2

I am trying to install SLURM with NFS on a small ubuntu 18.04 HPC cluster, in a typical fashion, e.g. configure controller (slurmctld) and clients (slurmd) and shared directory, etc. What I am curious about is, is there a way to set it up such that there is a controller on a portion of the head node, and other drives in the head node are used by the resource partitioning routine, like the other nodes? Is there a way to accomplish this using the SLURM configuration file?

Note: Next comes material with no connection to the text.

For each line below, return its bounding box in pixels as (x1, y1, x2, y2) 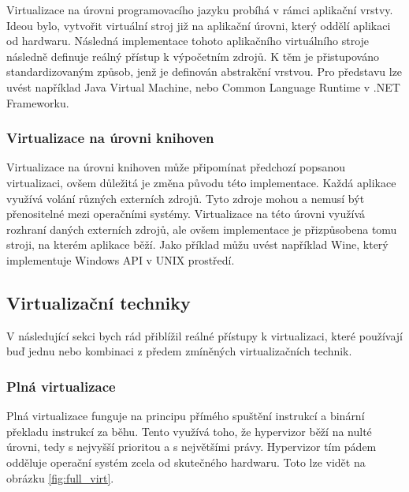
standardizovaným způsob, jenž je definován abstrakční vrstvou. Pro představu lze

I am essentially asking how to maximise the resources if the controller will only be doing light work.

Thank you, cheers!

rage_man
  • 123
  • 3
  • I can't fully understand your question. NFS has nothing to do with SLURM. What you're trying to achieve? Do you want to use your headnode (where you run slurmctld) as a computing node so you can run both slurmctld and slurmd? – Vinícius Ferrão Jul 19 '21 at 23:43
  • The NFS was a possibly irrelevant detail, except for maybe if the shared home drive was impacted by the set up. Yes, this is what I wanted to do, computations on head node instead of wasting its resources, since it is a small cluster and I want to maximize everything. In any case, this is no longer my project, so I have no interest in it anymore. But, if you have tips for the future I would gladly hear them – rage_man Jul 19 '21 at 23:53
  • I will write an answer, but yes you can run slurmd on the headnode, we usually do this on small machines. – Vinícius Ferrão Jul 19 '21 at 23:57

1 Answers1

1

You're trying to consume the headnode as a compute node. This is perfectly normal on small clusters and even on workstations that have SLURM as a queue system to consume it as an easier way to enqueue jobs or to share the compute power among a group of users that have access to this workstation.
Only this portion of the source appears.